Exercise directions:
Reproduce the records below exactly; no pictures.

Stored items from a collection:
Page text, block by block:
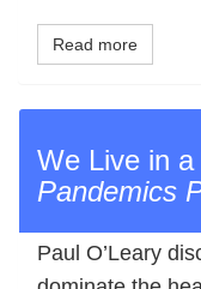
Read more
We Live in
Pandemics
Paul O’Leary
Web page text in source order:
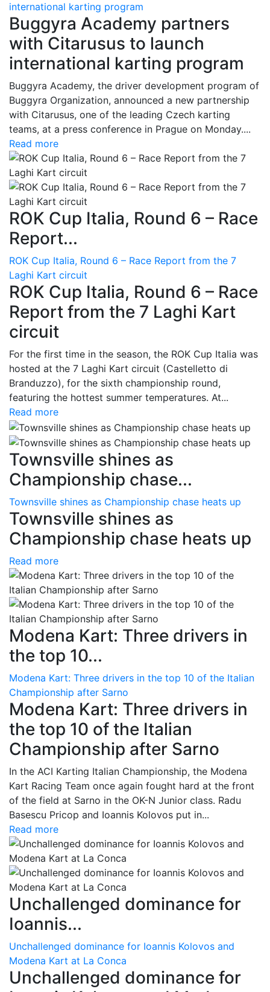
international karting program
Buggyra Academy partners
with Citarusus to launch
international karting program
Buggyra Academy, the driver development program of
Buggyra Organization, announced a new partnership
with Citarusus, one of the leading Czech karting
teams, at a press conference in Prague on Monday....
Read more
ROK Cup Italia, Round 6 – Race
Report...
ROK Cup Italia, Round 6 – Race Report from the 7
Laghi Kart circuit
ROK Cup Italia, Round 6 – Race
Report from the 7 Laghi Kart
circuit
For the first time in the season, the ROK Cup Italia was
hosted at the 7 Laghi Kart circuit (Castelletto di
Branduzzo), for the sixth championship round,
featuring the hottest summer temperatures. At...
Read more
Townsville shines as
Championship chase...
Townsville shines as Championship chase heats up
Townsville shines as
Championship chase heats up
Read more
Modena Kart: Three drivers in
the top 10...
Modena Kart: Three drivers in the top 10 of the Italian
Championship after Sarno
Modena Kart: Three drivers in
the top 10 of the Italian
Championship after Sarno
In the ACI Karting Italian Championship, the Modena
Kart Racing Team once again fought hard at the front
of the field at Sarno in the OK-N Junior class. Radu
Basescu Pricop and Ioannis Kolovos put in...
Read more
Unchallenged dominance for
Ioannis...
Unchallenged dominance for Ioannis Kolovos and
Modena Kart at La Conca
Unchallenged dominance for
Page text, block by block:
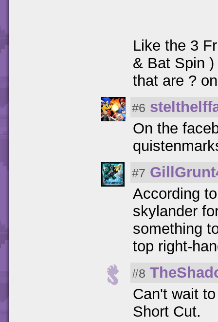
Like the 3
& Bat Spin )
that are ?
#6
On the
#7
According
skylander
something
top right-
#8
Can't wait
Short Cut.
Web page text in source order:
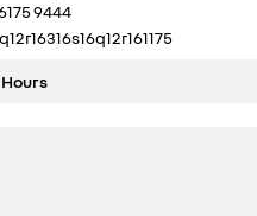
9444
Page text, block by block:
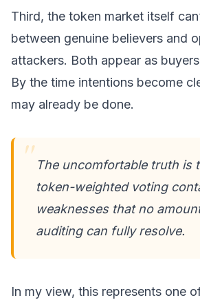
Third, the token market itself
between genuine believers and
attackers. Both appear as
By the time intentions become
may already be done.
The uncomfortable truth is
token-weighted voting
weaknesses that no
auditing can fully resolve.
In my view, this represents one
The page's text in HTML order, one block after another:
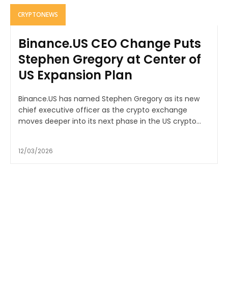
CRYPTONEWS
Binance.US CEO Change Puts
Stephen Gregory at Center of
US Expansion Plan
Binance.US has named Stephen Gregory as its new
chief executive officer as the crypto exchange
moves deeper into its next phase in the US crypto...
12/03/2026
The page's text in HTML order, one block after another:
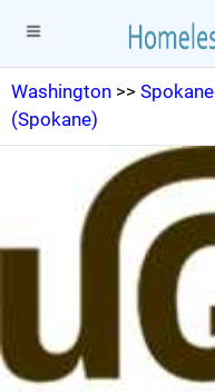
Washington >> Spokane
(Spokane)
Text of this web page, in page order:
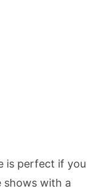
is perfect if you
with a
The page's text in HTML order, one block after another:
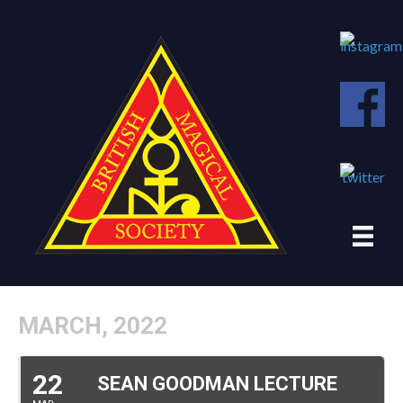
MARCH, 2022
22 SEAN GOODMAN LECTURE
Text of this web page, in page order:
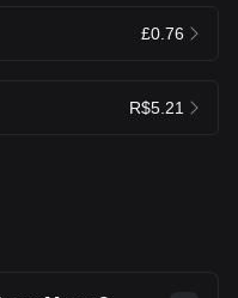
£0.76
R$5.21
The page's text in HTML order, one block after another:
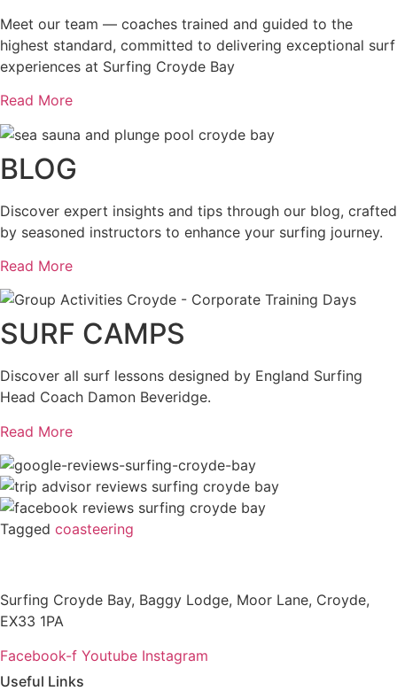
Meet our team — coaches trained and guided to the
highest standard, committed to delivering exceptional surf
experiences at Surfing Croyde Bay
Read More
BLOG
Discover expert insights and tips through our blog, crafted
by seasoned instructors to enhance your surfing journey.
Read More
SURF CAMPS
Discover all surf lessons designed by England Surfing
Head Coach Damon Beveridge.
Read More
Tagged coasteering
Surfing Croyde Bay, Baggy Lodge, Moor Lane, Croyde,
EX33 1PA
Facebook-f Youtube Instagram
Useful Links
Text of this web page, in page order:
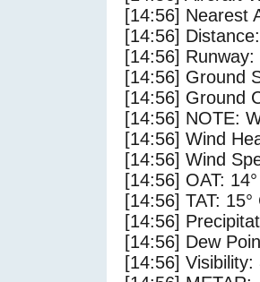
[14:56] Nearest
[14:56]
[14:56]
[14:56] Ground
[14:56] Ground
[14:56] NOTE:
[14:56] Wind
[14:56] Wind
[14:56] OAT:
[14:56] TAT: 15°
[14:56]
[14:56] Dew
[14:56] Visibility:
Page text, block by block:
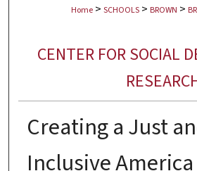
Digital Commons
Home > SCHOOLS > BROWN >
CENTER FOR SOCIAL
Creating a Just
Inclusive America
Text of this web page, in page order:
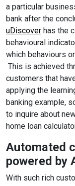
a particular
bank after the
uDiscover has the
behavioural
which behaviours
This is achieved
customers that
applying the
banking example,
to inquire about
home loan
Automated
powered by
With such rich
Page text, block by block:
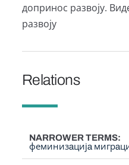
допринос развоју.
развоју
Relations
NARROWER TERMS
феминизaцијa
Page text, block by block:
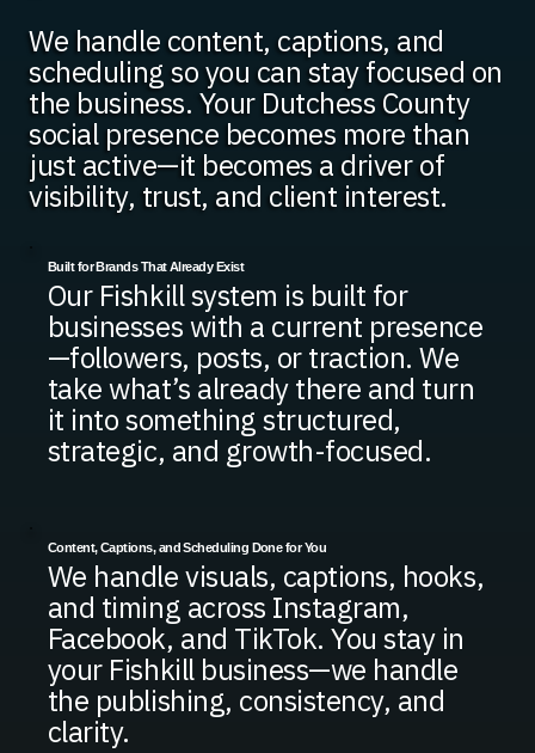
We handle content, captions, and
scheduling so you can stay focused on
the business. Your Dutchess County
social presence becomes more than
just active—it becomes a driver of
visibility, trust, and client interest.
Built for Brands That Already Exist
Our Fishkill system is built for
businesses with a current presence
—followers, posts, or traction. We
take what’s already there and turn
it into something structured,
strategic, and growth-focused.
Content, Captions, and Scheduling Done for You
We handle visuals, captions, hooks,
and timing across Instagram,
Facebook, and TikTok. You stay in
your Fishkill business—we handle
the publishing, consistency, and
clarity.
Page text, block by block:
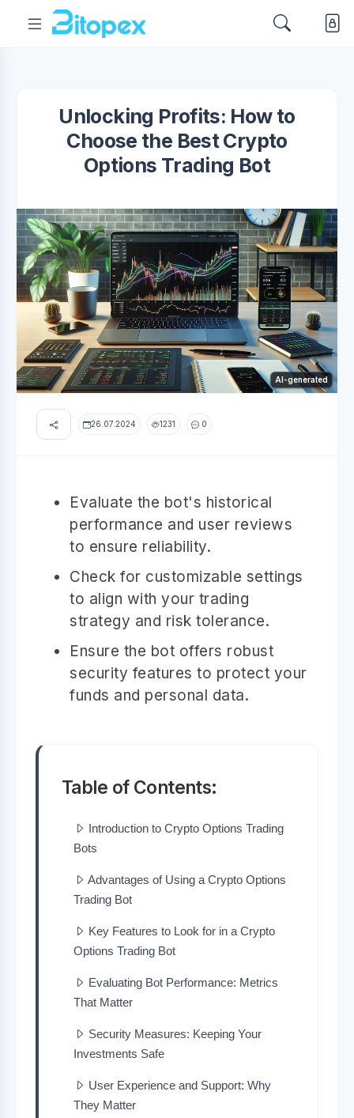
Unlocking Profits: How to
Choose the Best Crypto
Options Trading Bot
AI-generated
26.07.2024 1231 0
Evaluate the bot's historical
performance and user reviews
to ensure reliability.
Check for customizable settings
to align with your trading
strategy and risk tolerance.
Ensure the bot offers robust
security features to protect your
funds and personal data.
Table of Contents:
Introduction to Crypto Options Trading
Bots
Advantages of Using a Crypto Options
Trading Bot
Key Features to Look for in a Crypto
Options Trading Bot
Evaluating Bot Performance: Metrics
That Matter
Security Measures: Keeping Your
Investments Safe
User Experience and Support: Why
They Matter
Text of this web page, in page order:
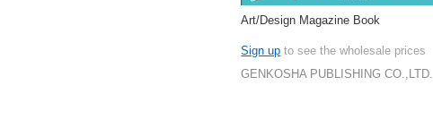
Art/Design Magazine Book
Sign up to see the wholesale prices
GENKOSHA PUBLISHING CO.,LTD.
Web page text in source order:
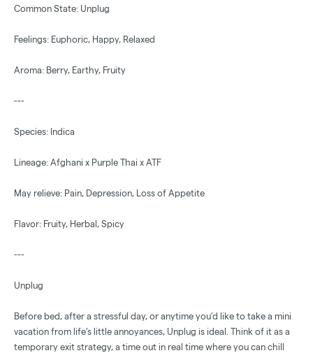
Common State: Unplug
Feelings: Euphoric, Happy, Relaxed
Aroma: Berry, Earthy, Fruity
---
Species: Indica
Lineage: Afghani x Purple Thai x ATF
May relieve: Pain, Depression, Loss of Appetite
Flavor: Fruity, Herbal, Spicy
---
Unplug
Before bed, after a stressful day, or anytime you’d like to take a mini
vacation from life’s little annoyances, Unplug is ideal. Think of it as a
temporary exit strategy, a time out in real time where you can chill
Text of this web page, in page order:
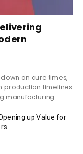
on cure times,
production timelines
manufacturing...
up Value for
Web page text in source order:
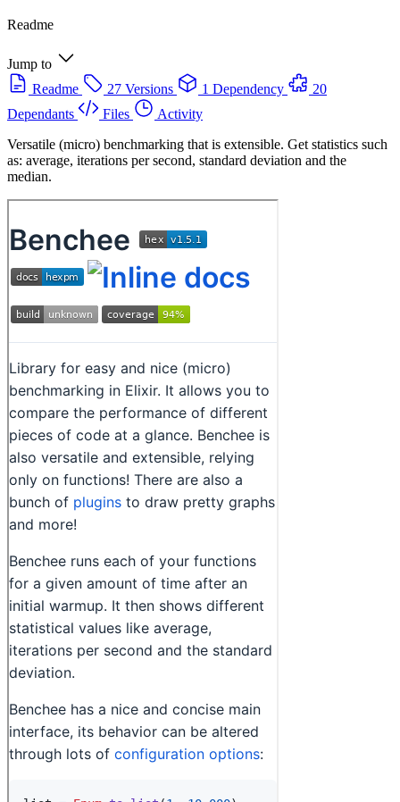
Readme
Jump to
Readme
27 Versions 1 Dependency
20
Dependants
Files
Activity
Versatile (micro) benchmarking that is extensible. Get statistics such
as: average, iterations per second, standard deviation and the
median.
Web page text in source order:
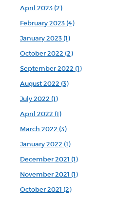
April 2023 (2)
February 2023 (4)
January 2023 (1)
October 2022 (2)
September 2022 (1)
August 2022 (3)
July 2022 (1)
April 2022 (1)
March 2022 (3)
January 2022 (1)
December 2021 (1)
November 2021 (1)
October 2021 (2)
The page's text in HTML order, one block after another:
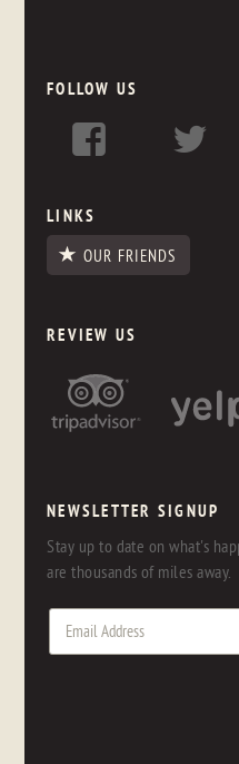
FOLLOW US
LINKS
OUR FRIENDS
REVIEW US
NEWSLETTER SIGNUP
Stay up to date on what's
are thousands of miles away.
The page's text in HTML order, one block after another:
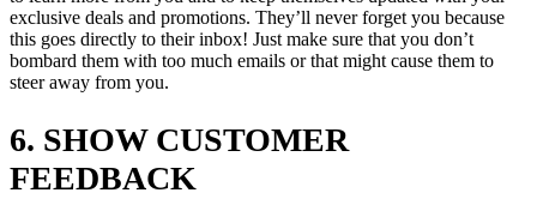
exclusive deals and promotions. They’ll never forget you because
this goes directly to their inbox! Just make sure that you don’t
bombard them with too much emails or that might cause them to
steer away from you.
6. SHOW CUSTOMER
FEEDBACK
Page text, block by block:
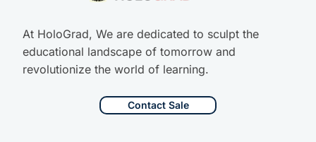
At HoloGrad, We are dedicated to sculpt the
educational landscape of tomorrow and
revolutionize the world of learning.
Contact Sale
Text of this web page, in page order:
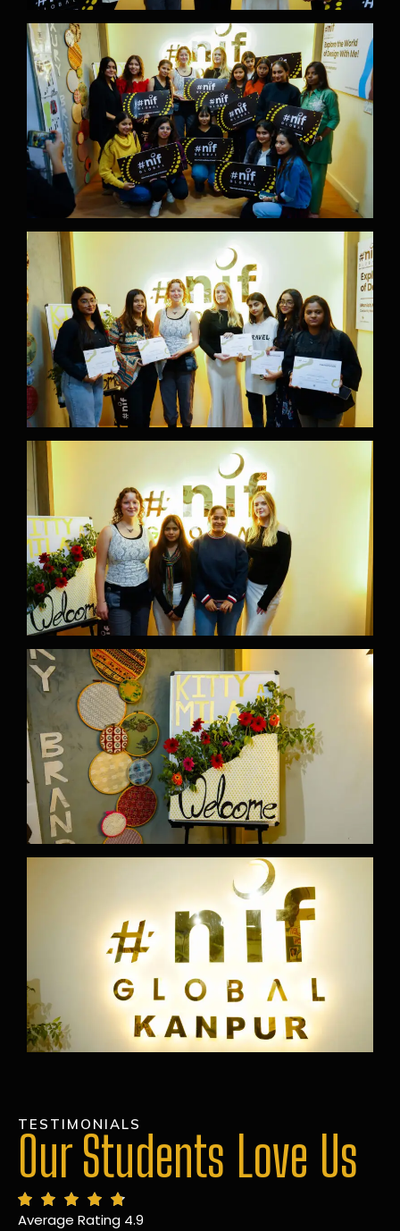
TESTIMONIALS
Our Students Love Us
Average Rating 4.9

Output:
Page text, block by block:
Read more
We Live in
Pandemics
Paul O’Leary
Web page text in source order:
international karting program
Buggyra Academy partners
with Citarusus to launch
international karting program
Buggyra Academy, the driver development program of
Buggyra Organization, announced a new partnership
with Citarusus, one of the leading Czech karting
teams, at a press conference in Prague on Monday....
Read more
ROK Cup Italia, Round 6 – Race
Report...
ROK Cup Italia, Round 6 – Race Report from the 7
Laghi Kart circuit
ROK Cup Italia, Round 6 – Race
Report from the 7 Laghi Kart
circuit
For the first time in the season, the ROK Cup Italia was
hosted at the 7 Laghi Kart circuit (Castelletto di
Branduzzo), for the sixth championship round,
featuring the hottest summer temperatures. At...
Read more
Townsville shines as
Championship chase...
Townsville shines as Championship chase heats up
Townsville shines as
Championship chase heats up
Read more
Modena Kart: Three drivers in
the top 10...
Modena Kart: Three drivers in the top 10 of the Italian
Championship after Sarno
Modena Kart: Three drivers in
the top 10 of the Italian
Championship after Sarno
In the ACI Karting Italian Championship, the Modena
Kart Racing Team once again fought hard at the front
of the field at Sarno in the OK-N Junior class. Radu
Basescu Pricop and Ioannis Kolovos put in...
Read more
Unchallenged dominance for
Ioannis...
Unchallenged dominance for Ioannis Kolovos and
Modena Kart at La Conca
Unchallenged dominance for
Page text, block by block:
Like the 3
& Bat Spin )
that are ?
#6
On the
#7
According
skylander
something
top right-
#8
Can't wait
Short Cut.
Web page text in source order:
9444
Page text, block by block:
Third, the token market itself
between genuine believers and
attackers. Both appear as
By the time intentions become
may already be done.
The uncomfortable truth is
token-weighted voting
weaknesses that no
auditing can fully resolve.
In my view, this represents one
The page's text in HTML order, one block after another:
CRYPTONEWS
Binance.US CEO Change Puts
Stephen Gregory at Center of
US Expansion Plan
Binance.US has named Stephen Gregory as its new
chief executive officer as the crypto exchange
moves deeper into its next phase in the US crypto...
12/03/2026
The page's text in HTML order, one block after another:
Washington >> Spokane
(Spokane)
Text of this web page, in page order:
is perfect if you
with a
The page's text in HTML order, one block after another:
MARCH, 2022
22 SEAN GOODMAN LECTURE
Text of this web page, in page order:
£0.76
R$5.21
The page's text in HTML order, one block after another:
Meet our team — coaches trained and guided to the
highest standard, committed to delivering exceptional surf
experiences at Surfing Croyde Bay
Read More
BLOG
Discover expert insights and tips through our blog, crafted
by seasoned instructors to enhance your surfing journey.
Read More
SURF CAMPS
Discover all surf lessons designed by England Surfing
Head Coach Damon Beveridge.
Read More
Tagged coasteering
Surfing Croyde Bay, Baggy Lodge, Moor Lane, Croyde,
EX33 1PA
Facebook-f Youtube Instagram
Useful Links
Text of this web page, in page order:
[14:56] Nearest
[14:56]
[14:56]
[14:56] Ground
[14:56] Ground
[14:56] NOTE:
[14:56] Wind
[14:56] Wind
[14:56] OAT:
[14:56] TAT: 15°
[14:56]
[14:56] Dew
[14:56] Visibility:
Page text, block by block:
Digital Commons
Home > SCHOOLS > BROWN >
CENTER FOR SOCIAL
Creating a Just
Inclusive America
Text of this web page, in page order:
a particular
bank after the
uDiscover has the
behavioural
which behaviours
This is achieved
customers that
applying the
banking example,
to inquire about
home loan
Automated
powered by
With such rich
Page text, block by block:
допринос развоју.
развоју
Relations
NARROWER TERMS
феминизaцијa
Page text, block by block:
We handle content, captions, and
scheduling so you can stay focused on
the business. Your Dutchess County
social presence becomes more than
just active—it becomes a driver of
visibility, trust, and client interest.
Built for Brands That Already Exist
Our Fishkill system is built for
businesses with a current presence
—followers, posts, or traction. We
take what’s already there and turn
it into something structured,
strategic, and growth-focused.
Content, Captions, and Scheduling Done for You
We handle visuals, captions, hooks,
and timing across Instagram,
Facebook, and TikTok. You stay in
your Fishkill business—we handle
the publishing, consistency, and
clarity.
Page text, block by block:
Unlocking Profits: How to
Choose the Best Crypto
Options Trading Bot
AI-generated
26.07.2024 1231 0
Evaluate the bot's historical
performance and user reviews
to ensure reliability.
Check for customizable settings
to align with your trading
strategy and risk tolerance.
Ensure the bot offers robust
security features to protect your
funds and personal data.
Table of Contents:
Introduction to Crypto Options Trading
Bots
Advantages of Using a Crypto Options
Trading Bot
Key Features to Look for in a Crypto
Options Trading Bot
Evaluating Bot Performance: Metrics
That Matter
Security Measures: Keeping Your
Investments Safe
User Experience and Support: Why
They Matter
Text of this web page, in page order:
Art/Design Magazine Book
Sign up to see the wholesale prices
GENKOSHA PUBLISHING CO.,LTD.
Web page text in source order:
Common State: Unplug
Feelings: Euphoric, Happy, Relaxed
Aroma: Berry, Earthy, Fruity
---
Species: Indica
Lineage: Afghani x Purple Thai x ATF
May relieve: Pain, Depression, Loss of Appetite
Flavor: Fruity, Herbal, Spicy
---
Unplug
Before bed, after a stressful day, or anytime you’d like to take a mini
vacation from life’s little annoyances, Unplug is ideal. Think of it as a
temporary exit strategy, a time out in real time where you can chill
Text of this web page, in page order:
on cure times,
production timelines
manufacturing...
up Value for
Web page text in source order:
Readme
Jump to
Readme
27 Versions 1 Dependency
20
Dependants
Files
Activity
Versatile (micro) benchmarking that is extensible. Get statistics such
as: average, iterations per second, standard deviation and the
median.
Web page text in source order:
April 2023 (2)
February 2023 (4)
January 2023 (1)
October 2022 (2)
September 2022 (1)
August 2022 (3)
July 2022 (1)
April 2022 (1)
March 2022 (3)
January 2022 (1)
December 2021 (1)
November 2021 (1)
October 2021 (2)
The page's text in HTML order, one block after another:
FOLLOW US
LINKS
OUR FRIENDS
REVIEW US
NEWSLETTER SIGNUP
Stay up to date on what's
are thousands of miles away.
The page's text in HTML order, one block after another:
exclusive deals and promotions. They’ll never forget you because
this goes directly to their inbox! Just make sure that you don’t
bombard them with too much emails or that might cause them to
steer away from you.
6. SHOW CUSTOMER
FEEDBACK
Page text, block by block:
At HoloGrad, We are dedicated to sculpt the
educational landscape of tomorrow and
revolutionize the world of learning.
Contact Sale
Text of this web page, in page order:
TESTIMONIALS
Our Students Love Us
Average Rating 4.9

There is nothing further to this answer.